» What to work on
Check each line of the entries below for the word "Real", then state how many lines have it and nothing more.

» Data
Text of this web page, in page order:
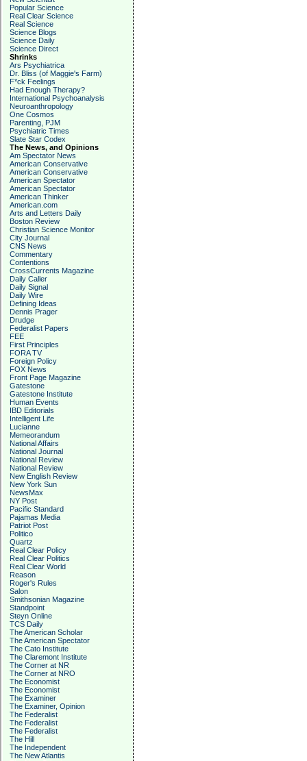
Popular Science
Real Clear Science
Real Science
Science Blogs
Science Daily
Science Direct
Shrinks
Ars Psychiatrica
Dr. Bliss (of Maggie's Farm)
F*ck Feelings
Had Enough Therapy?
International Psychoanalysis
Neuroanthropology
One Cosmos
Parenting, PJM
Psychiatric Times
Slate Star Codex
The News, and Opinions
Am Spectator News
American Conservative
American Conservative
American Spectator
American Spectator
American Thinker
American.com
Arts and Letters Daily
Boston Review
Christian Science Monitor
City Journal
CNS News
Commentary
Contentions
CrossCurrents Magazine
Daily Caller
Daily Signal
Daily Wire
Defining Ideas
Dennis Prager
Drudge
Federalist Papers
FEE
First Principles
FORA TV
Foreign Policy
FOX News
Front Page Magazine
Gatestone
Gatestone Institute
Human Events
IBD Editorials
Intelligent Life
Lucianne
Memeorandum
National Affairs
National Journal
National Review
National Review
New English Review
New York Sun
NewsMax
NY Post
Pacific Standard
Pajamas Media
Patriot Post
Politico
Quartz
Real Clear Policy
Real Clear Politics
Real Clear World
Reason
Roger's Rules
Salon
Smithsonian Magazine
Standpoint
Steyn Online
TCS Daily
The American Scholar
The American Spectator
The Cato Institute
The Claremont Institute
The Corner at NR
The Corner at NRO
The Economist
The Economist
The Examiner
The Examiner, Opinion
The Federalist
The Federalist
The Federalist
The Hill
The Independent
The New Atlantis
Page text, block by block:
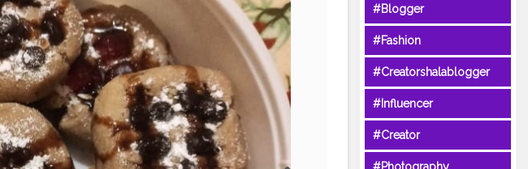
#Blogger
#Fashion
#Creatorshalablogger
#Influencer
#Creator
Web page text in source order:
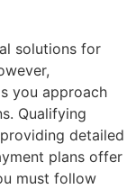
solutions for
you approach
Qualifying
detailed
plans offer
must follow
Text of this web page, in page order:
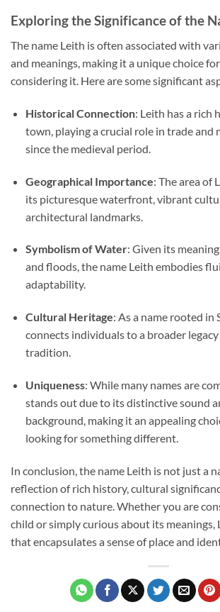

» Task answer
5